**YOUR ASSIGNMENT:** From the listing below, pull out the lines that hold "usaha".

**GIVEN INFORMATION:**
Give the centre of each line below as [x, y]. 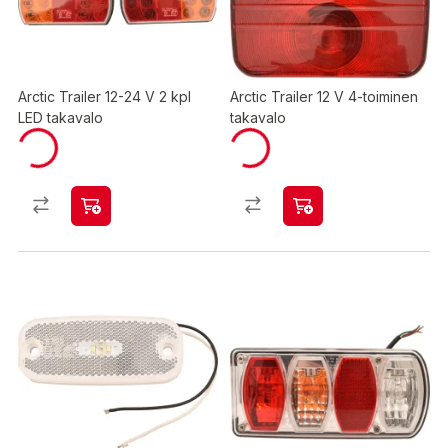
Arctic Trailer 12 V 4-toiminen [324, 96]
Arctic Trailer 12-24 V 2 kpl [104, 96]
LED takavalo [60, 117]
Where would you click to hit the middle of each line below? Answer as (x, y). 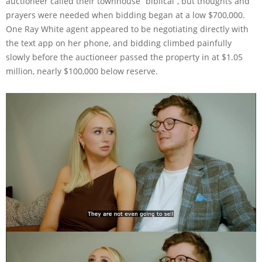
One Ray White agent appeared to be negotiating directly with (127, 29)
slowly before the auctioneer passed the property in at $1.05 (124, 57)
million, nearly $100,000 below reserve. (82, 71)
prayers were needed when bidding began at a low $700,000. (125, 15)
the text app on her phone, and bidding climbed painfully (119, 43)
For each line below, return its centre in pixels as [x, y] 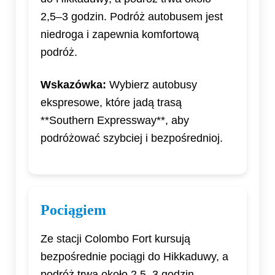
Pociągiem [73, 210]
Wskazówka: [73, 85]
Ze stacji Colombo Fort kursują [115, 239]
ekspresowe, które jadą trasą [111, 103]
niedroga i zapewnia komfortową [120, 35]
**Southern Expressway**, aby [115, 121]
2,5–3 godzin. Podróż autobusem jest [132, 17]
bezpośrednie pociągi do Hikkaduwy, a [134, 257]
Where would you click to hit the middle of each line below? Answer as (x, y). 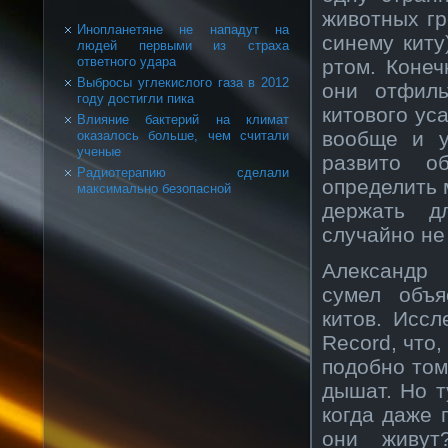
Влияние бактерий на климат (183, 119)
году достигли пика (135, 98)
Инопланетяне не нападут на (183, 29)
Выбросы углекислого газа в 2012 (183, 82)
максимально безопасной (154, 188)
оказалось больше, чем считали (183, 135)
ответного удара (126, 61)
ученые (99, 151)
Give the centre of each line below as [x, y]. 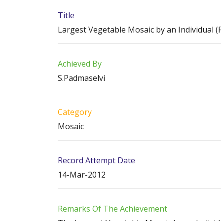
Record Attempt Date [96, 160]
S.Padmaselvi [81, 78]
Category [75, 112]
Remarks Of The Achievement [112, 209]
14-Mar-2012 [82, 175]
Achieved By [80, 64]
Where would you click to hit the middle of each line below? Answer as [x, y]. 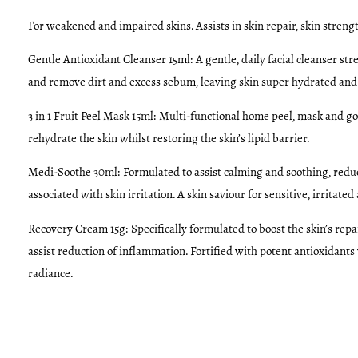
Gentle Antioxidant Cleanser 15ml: [112, 60]
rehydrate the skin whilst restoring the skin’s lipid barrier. [169, 138]
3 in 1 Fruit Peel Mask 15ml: [93, 115]
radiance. [51, 273]
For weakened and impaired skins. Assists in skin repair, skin [175, 26]
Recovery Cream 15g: [80, 228]
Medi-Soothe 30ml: [76, 172]
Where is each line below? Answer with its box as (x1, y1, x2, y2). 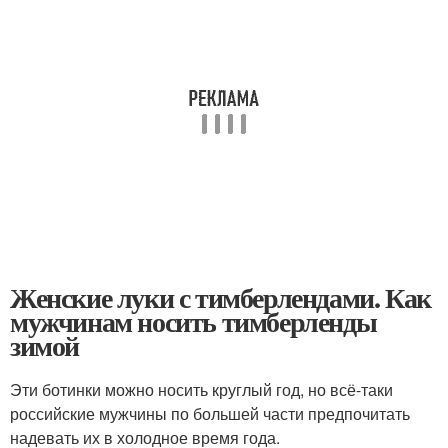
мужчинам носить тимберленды (10, 301, 377, 342)
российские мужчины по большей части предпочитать (10, 402, 410, 425)
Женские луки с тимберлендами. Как (10, 277, 431, 318)
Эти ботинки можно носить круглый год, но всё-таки (10, 378, 393, 401)
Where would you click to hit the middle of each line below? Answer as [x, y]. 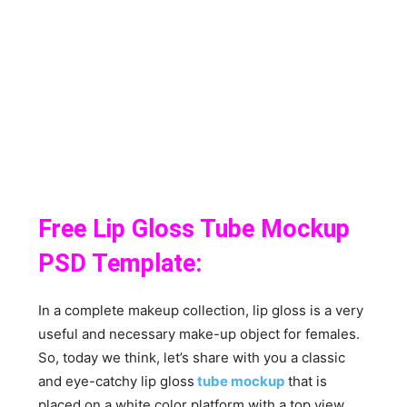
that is [306, 381]
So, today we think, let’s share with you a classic [192, 357]
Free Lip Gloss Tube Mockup [194, 228]
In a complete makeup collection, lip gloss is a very [201, 310]
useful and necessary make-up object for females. [199, 333]
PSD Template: [120, 263]
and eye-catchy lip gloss [117, 381]
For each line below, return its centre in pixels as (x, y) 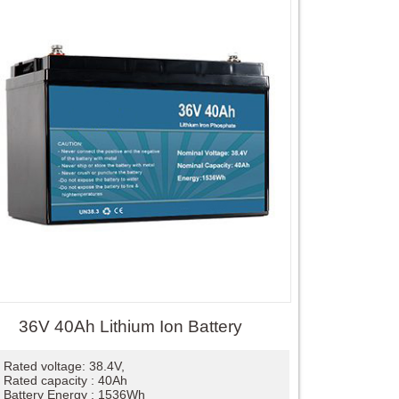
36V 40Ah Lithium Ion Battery (130, 326)
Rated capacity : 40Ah (65, 380)
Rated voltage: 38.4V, (64, 366)
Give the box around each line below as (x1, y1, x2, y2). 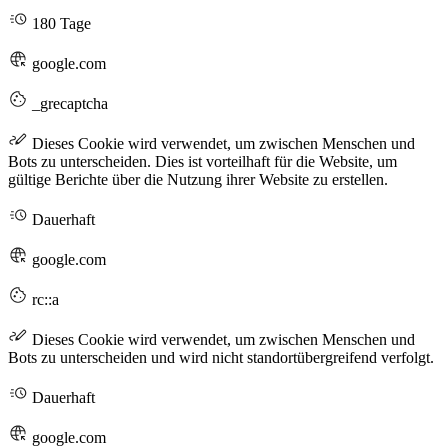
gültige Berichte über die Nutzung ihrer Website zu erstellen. (8, 171, 388, 189)
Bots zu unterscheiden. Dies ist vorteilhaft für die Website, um (8, 153, 397, 171)
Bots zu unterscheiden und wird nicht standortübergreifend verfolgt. (8, 349, 434, 367)
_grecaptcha (28, 95, 108, 113)
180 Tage (28, 15, 91, 33)
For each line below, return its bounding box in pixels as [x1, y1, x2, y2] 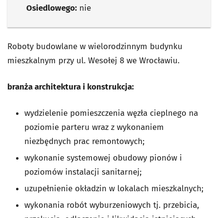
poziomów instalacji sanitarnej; [24, 167, 142, 177]
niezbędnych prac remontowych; [24, 136, 145, 146]
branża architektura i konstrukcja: [7, 82, 134, 92]
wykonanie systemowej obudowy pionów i [24, 153, 182, 163]
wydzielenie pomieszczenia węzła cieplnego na [24, 108, 198, 118]
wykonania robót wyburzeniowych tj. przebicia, [24, 200, 199, 210]
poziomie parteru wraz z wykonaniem [24, 122, 164, 132]
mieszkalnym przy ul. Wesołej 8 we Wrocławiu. [7, 55, 180, 66]
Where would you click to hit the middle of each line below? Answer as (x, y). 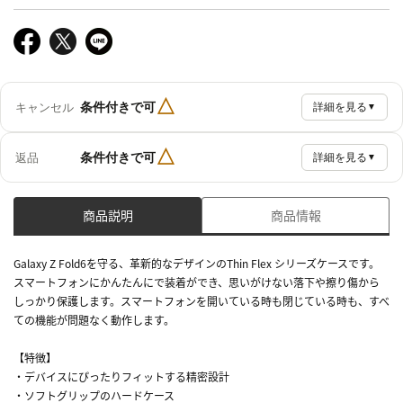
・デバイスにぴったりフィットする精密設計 (121, 377)
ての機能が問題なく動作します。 (94, 320)
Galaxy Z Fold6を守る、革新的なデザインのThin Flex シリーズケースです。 (197, 264)
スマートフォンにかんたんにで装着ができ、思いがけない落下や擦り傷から (197, 282)
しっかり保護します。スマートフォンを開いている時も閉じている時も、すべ (201, 301)
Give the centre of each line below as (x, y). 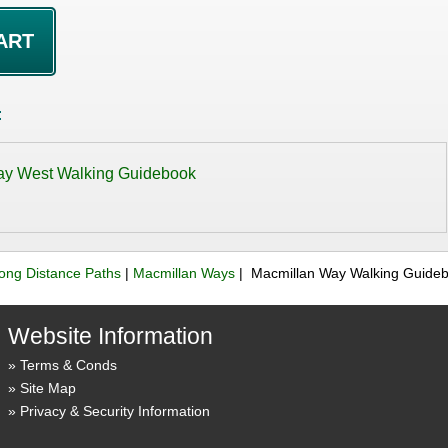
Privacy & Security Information (114, 410)
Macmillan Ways (184, 273)
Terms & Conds (68, 364)
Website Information (110, 335)
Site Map (47, 387)
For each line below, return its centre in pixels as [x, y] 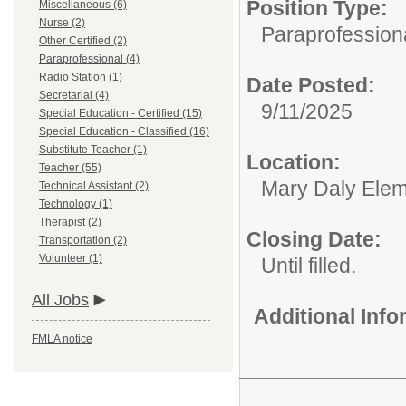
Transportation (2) [83, 240]
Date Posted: [311, 85]
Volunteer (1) [71, 258]
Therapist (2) [70, 222]
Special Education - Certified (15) [121, 113]
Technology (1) [76, 204]
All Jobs [60, 300]
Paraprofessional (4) [89, 59]
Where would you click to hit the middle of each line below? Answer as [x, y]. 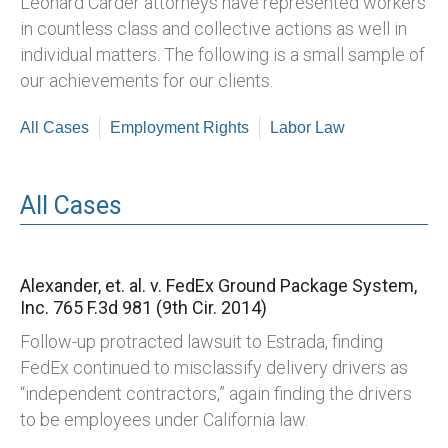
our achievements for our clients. [146, 81]
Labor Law [307, 128]
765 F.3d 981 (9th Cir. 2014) [160, 308]
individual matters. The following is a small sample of [222, 55]
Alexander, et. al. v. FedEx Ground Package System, [218, 286]
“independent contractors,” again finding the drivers [216, 394]
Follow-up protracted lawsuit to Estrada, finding [201, 342]
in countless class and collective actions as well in [213, 29]
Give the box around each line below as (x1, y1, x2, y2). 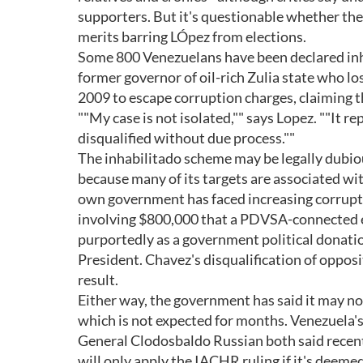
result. (78, 271, 118, 288)
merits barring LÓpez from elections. (78, 28, 306, 45)
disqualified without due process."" (78, 129, 295, 147)
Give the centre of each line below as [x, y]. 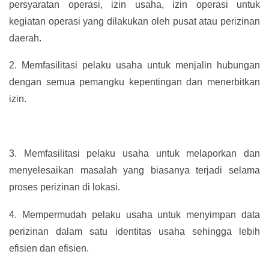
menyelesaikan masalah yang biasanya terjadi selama [134, 171]
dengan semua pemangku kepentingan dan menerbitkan [134, 82]
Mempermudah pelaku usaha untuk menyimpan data [141, 214]
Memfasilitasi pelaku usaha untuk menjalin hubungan [141, 65]
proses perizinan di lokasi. [65, 187]
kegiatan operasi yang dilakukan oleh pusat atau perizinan [134, 21]
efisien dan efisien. [49, 248]
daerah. [25, 38]
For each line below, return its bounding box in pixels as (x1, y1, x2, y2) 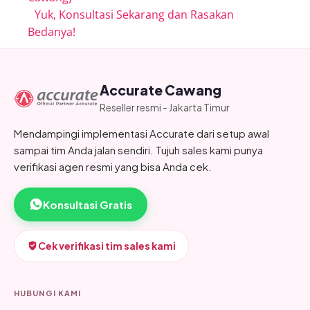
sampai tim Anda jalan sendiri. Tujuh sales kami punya (14, 143, 263, 156)
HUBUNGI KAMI (14, 288, 82, 298)
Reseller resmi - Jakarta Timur (100, 100, 230, 113)
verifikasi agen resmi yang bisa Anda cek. (14, 159, 212, 173)
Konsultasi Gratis (43, 197, 132, 211)
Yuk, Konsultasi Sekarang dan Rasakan (35, 6, 234, 22)
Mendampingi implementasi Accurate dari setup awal (14, 126, 269, 140)
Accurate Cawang (100, 81, 221, 98)
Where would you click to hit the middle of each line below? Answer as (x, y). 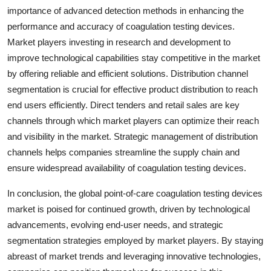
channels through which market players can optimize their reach (133, 120)
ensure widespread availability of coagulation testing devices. (127, 168)
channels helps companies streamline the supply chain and (123, 152)
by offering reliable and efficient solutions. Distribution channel (128, 73)
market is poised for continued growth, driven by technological (129, 209)
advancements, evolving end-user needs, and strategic (115, 224)
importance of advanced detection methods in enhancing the (126, 10)
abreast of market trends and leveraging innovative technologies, (134, 256)
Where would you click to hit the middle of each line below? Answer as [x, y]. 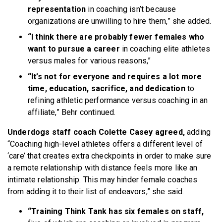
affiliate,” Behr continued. [73, 112]
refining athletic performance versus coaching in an [118, 100]
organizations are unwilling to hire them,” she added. [120, 21]
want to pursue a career [74, 49]
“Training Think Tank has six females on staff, [116, 211]
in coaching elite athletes [165, 49]
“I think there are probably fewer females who [116, 37]
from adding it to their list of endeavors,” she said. [96, 191]
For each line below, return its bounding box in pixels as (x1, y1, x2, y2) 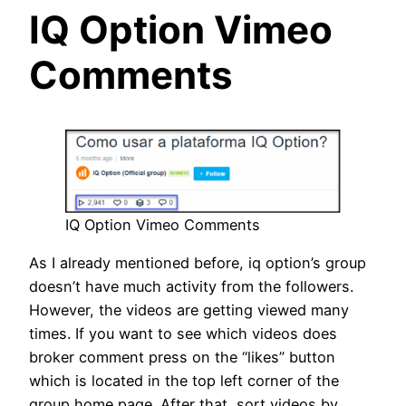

**SOLUTION FOR THIS TASK:**
Mempermudah pelaku usaha untuk menyimpan data [141, 214]
Memfasilitasi pelaku usaha untuk menjalin hubungan [141, 65]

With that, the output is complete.